» **Records**
******************************
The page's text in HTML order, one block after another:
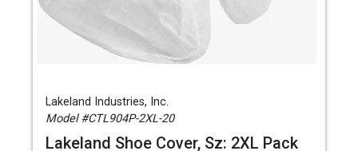
Lakeland Industries, Inc.
Model #CTL904P-2XL-20
Lakeland Shoe Cover, Sz: 2XL Pack
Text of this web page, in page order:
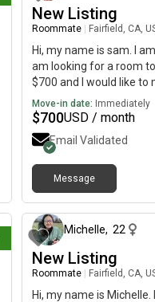
New Listing
Roommate Fairfield, CA,
Hi, my name is sam. I
am looking for a room
$700 and I would like to
Move-in date: Immediately
$700USD / month
Email Validated
Message
Michelle, 22
New Listing
Roommate Fairfield, CA,
Hi, my name is Michelle.
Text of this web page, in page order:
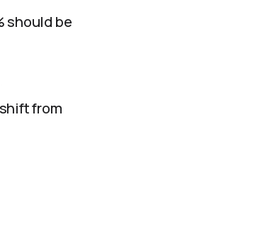
should be
from
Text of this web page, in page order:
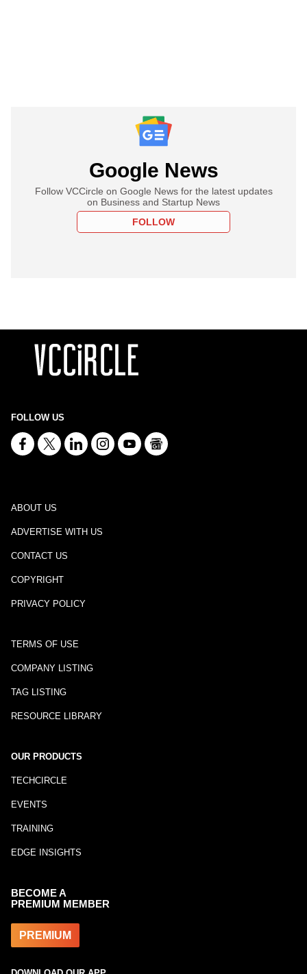
Google News
Follow VCCircle on Google News for the latest updates
on Business and Startup News
FOLLOW
FOLLOW US
ABOUT US
ADVERTISE WITH US
CONTACT US
COPYRIGHT
PRIVACY POLICY
TERMS OF USE
COMPANY LISTING
TAG LISTING
RESOURCE LIBRARY
OUR PRODUCTS
TECHCIRCLE
EVENTS
TRAINING
EDGE INSIGHTS
BECOME A
PREMIUM MEMBER
PREMIUM
******************************
» **Task objective**
Please transcribe each entry exactly, but skip any picture it holds.

» **Written response**
The page's text in HTML order, one block after another:
Lakeland Industries, Inc.
Model #CTL904P-2XL-20
Lakeland Shoe Cover, Sz: 2XL Pack
Text of this web page, in page order:
New Listing
Roommate Fairfield, CA,
Hi, my name is sam. I
am looking for a room
$700 and I would like to
Move-in date: Immediately
$700USD / month
Email Validated
Message
Michelle, 22
New Listing
Roommate Fairfield, CA,
Hi, my name is Michelle.
Text of this web page, in page order:
should be
from
Text of this web page, in page order:
Google News
Follow VCCircle on Google News for the latest updates
on Business and Startup News
FOLLOW
FOLLOW US
ABOUT US
ADVERTISE WITH US
CONTACT US
COPYRIGHT
PRIVACY POLICY
TERMS OF USE
COMPANY LISTING
TAG LISTING
RESOURCE LIBRARY
OUR PRODUCTS
TECHCIRCLE
EVENTS
TRAINING
EDGE INSIGHTS
BECOME A
PREMIUM MEMBER
PREMIUM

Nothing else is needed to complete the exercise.